TASK:
Pull out from the material below all lines with "Explosion".

━━━━━━━━━━━━━━━━━━━━

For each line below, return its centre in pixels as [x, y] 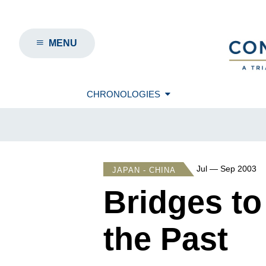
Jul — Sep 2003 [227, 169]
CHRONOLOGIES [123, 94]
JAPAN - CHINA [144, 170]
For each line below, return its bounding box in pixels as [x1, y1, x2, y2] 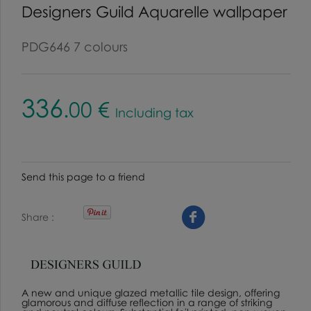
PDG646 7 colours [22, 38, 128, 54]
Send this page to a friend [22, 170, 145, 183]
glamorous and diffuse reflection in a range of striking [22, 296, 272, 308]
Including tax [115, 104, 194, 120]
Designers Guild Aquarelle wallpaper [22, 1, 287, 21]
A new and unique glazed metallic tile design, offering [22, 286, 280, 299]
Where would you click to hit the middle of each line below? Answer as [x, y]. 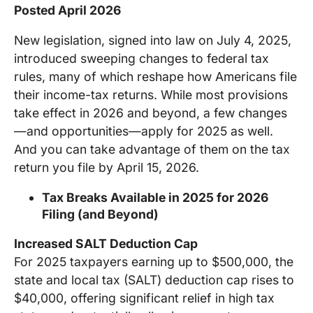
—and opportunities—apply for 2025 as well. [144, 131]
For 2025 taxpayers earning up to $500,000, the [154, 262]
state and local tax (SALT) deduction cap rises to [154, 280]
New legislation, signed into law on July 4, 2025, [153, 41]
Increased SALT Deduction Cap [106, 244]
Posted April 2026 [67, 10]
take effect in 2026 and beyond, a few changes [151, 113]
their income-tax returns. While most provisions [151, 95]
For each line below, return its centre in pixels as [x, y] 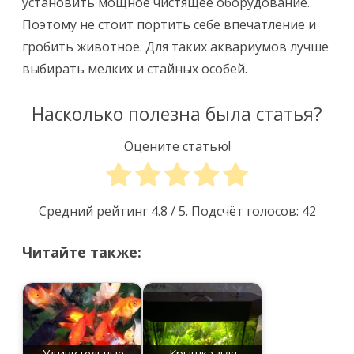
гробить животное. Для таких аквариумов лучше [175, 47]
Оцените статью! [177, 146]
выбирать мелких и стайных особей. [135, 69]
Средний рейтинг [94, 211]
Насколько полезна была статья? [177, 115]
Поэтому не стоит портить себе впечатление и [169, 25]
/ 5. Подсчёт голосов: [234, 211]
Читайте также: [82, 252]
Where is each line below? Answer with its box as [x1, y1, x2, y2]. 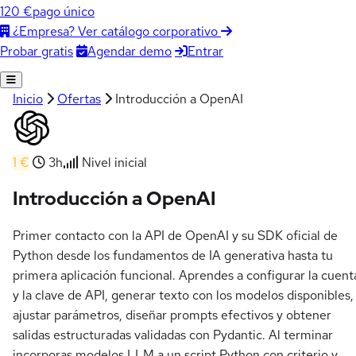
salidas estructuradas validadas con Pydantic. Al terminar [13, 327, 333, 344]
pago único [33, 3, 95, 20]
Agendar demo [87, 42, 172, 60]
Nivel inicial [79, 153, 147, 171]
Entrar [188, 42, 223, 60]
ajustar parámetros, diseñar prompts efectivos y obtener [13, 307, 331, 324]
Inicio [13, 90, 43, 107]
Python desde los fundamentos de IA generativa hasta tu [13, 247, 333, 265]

━━━━━━━━━━━━━━━━━━━━

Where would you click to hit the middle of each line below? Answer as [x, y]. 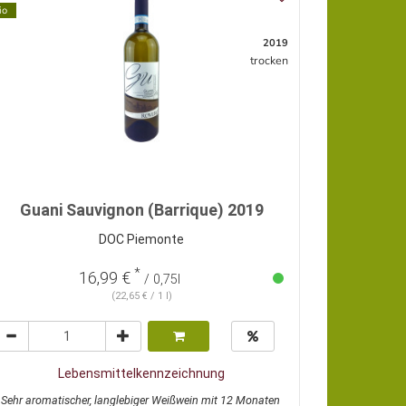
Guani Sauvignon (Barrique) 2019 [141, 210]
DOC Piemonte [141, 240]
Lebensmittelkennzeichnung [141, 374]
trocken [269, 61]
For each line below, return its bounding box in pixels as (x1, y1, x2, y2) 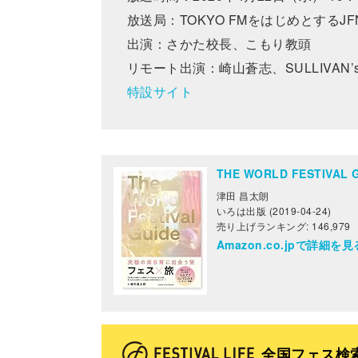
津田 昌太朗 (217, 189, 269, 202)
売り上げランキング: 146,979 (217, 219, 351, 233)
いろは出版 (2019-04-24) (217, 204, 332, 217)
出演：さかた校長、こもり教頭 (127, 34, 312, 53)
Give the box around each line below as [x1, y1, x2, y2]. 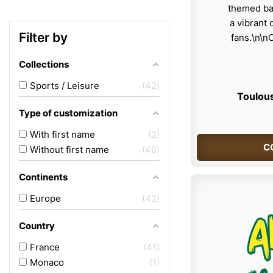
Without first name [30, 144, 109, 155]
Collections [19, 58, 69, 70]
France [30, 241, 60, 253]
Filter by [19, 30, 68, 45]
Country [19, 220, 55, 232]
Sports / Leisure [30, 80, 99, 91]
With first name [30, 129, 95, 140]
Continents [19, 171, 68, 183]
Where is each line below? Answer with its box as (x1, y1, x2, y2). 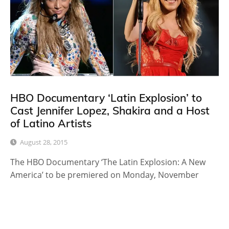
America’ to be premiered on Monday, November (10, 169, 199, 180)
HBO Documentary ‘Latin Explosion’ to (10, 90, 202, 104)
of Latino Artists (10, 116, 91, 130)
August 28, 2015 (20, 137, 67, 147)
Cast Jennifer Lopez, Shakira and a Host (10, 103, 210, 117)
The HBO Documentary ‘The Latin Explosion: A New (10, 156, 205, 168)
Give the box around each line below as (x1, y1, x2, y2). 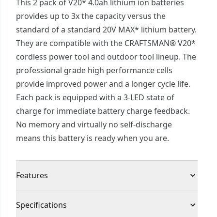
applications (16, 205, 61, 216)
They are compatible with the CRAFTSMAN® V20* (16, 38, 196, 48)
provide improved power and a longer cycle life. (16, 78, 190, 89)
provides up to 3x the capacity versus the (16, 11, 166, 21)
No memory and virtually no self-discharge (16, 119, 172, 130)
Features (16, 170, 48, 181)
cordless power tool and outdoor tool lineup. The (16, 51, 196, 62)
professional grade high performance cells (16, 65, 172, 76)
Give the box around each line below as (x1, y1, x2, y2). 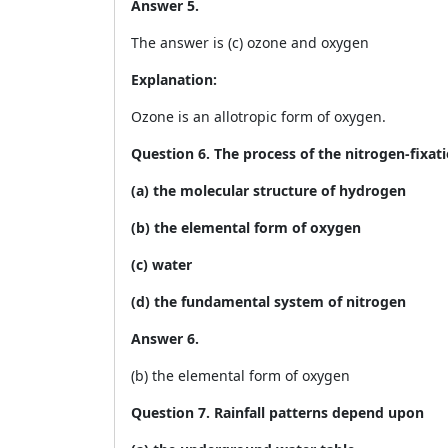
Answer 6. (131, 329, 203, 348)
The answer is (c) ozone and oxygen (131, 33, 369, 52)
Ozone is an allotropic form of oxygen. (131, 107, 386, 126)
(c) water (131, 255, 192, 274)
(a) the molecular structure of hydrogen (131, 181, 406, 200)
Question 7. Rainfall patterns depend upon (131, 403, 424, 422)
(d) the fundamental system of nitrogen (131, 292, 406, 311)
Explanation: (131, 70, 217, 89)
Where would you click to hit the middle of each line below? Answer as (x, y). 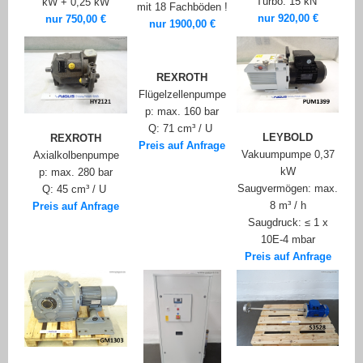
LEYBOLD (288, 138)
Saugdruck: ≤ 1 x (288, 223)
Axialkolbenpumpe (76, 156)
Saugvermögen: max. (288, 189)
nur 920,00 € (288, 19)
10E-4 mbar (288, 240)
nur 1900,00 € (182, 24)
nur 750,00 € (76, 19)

━━━━━━━━━━━━━━━━━━━━

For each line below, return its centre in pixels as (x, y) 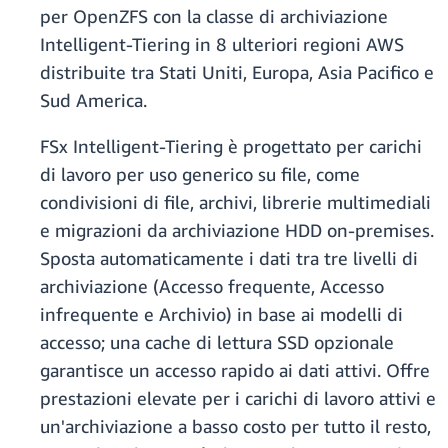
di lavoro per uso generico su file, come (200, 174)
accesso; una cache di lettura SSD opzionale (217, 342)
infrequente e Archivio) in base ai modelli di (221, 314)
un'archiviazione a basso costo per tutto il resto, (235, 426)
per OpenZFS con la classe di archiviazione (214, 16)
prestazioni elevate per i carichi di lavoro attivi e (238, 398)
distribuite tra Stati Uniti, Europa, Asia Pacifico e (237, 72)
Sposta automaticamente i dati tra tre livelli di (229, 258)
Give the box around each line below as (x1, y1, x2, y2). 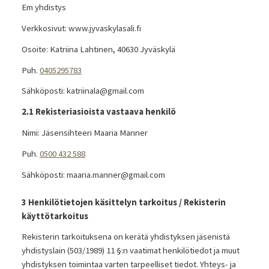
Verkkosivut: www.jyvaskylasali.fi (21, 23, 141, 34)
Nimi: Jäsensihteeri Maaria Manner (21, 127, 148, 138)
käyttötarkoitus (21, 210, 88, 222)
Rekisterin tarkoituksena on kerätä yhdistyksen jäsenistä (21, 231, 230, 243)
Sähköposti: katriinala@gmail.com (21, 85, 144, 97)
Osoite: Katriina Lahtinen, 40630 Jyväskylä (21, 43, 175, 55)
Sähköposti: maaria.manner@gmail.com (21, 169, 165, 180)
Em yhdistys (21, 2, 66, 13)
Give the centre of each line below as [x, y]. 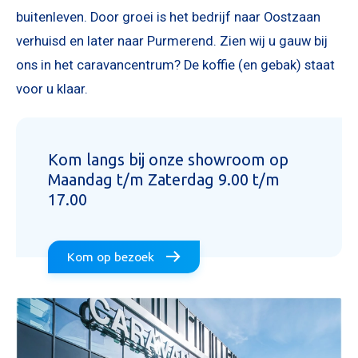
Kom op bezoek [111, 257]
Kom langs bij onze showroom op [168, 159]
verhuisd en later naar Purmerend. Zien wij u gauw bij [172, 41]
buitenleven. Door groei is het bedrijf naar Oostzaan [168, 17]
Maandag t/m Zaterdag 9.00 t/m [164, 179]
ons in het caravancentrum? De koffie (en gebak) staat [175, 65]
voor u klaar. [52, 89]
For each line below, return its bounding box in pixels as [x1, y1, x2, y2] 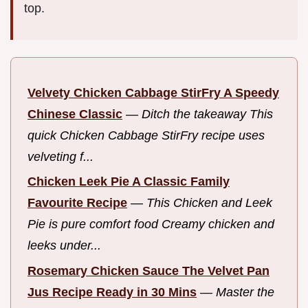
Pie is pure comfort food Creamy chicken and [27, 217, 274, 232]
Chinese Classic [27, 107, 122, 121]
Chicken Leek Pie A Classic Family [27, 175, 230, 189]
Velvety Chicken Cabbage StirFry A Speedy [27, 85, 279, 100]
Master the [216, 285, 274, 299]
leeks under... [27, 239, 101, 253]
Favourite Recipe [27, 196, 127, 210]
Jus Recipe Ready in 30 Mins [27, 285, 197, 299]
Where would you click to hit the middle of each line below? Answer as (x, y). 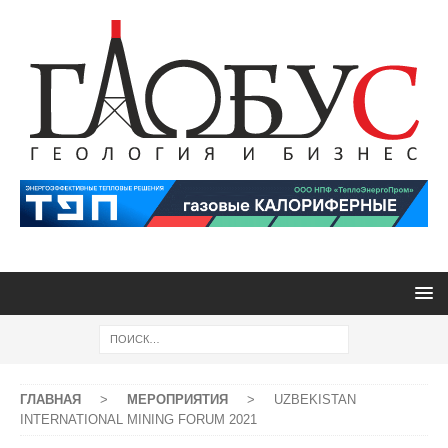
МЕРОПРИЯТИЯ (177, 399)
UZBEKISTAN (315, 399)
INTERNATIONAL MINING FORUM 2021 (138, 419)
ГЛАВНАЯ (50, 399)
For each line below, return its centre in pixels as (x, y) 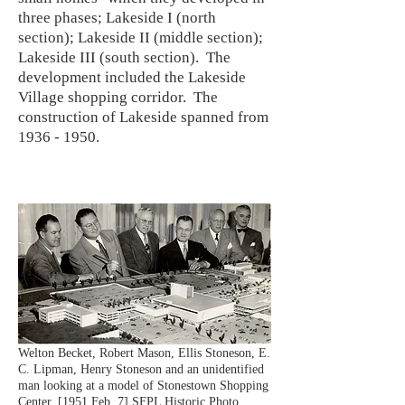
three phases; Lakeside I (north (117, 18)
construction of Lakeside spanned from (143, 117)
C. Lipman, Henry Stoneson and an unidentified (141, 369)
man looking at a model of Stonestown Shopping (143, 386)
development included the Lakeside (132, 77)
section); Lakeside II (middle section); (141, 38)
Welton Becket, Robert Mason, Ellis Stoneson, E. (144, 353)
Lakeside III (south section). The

━━━━━━━━━━━━━━━━━━━━

EXERCISE RESPONSE:
HBO Documentary ‘Latin Explosion’ to (10, 90, 202, 104)
The HBO Documentary ‘The Latin Explosion: A New (10, 156, 205, 168)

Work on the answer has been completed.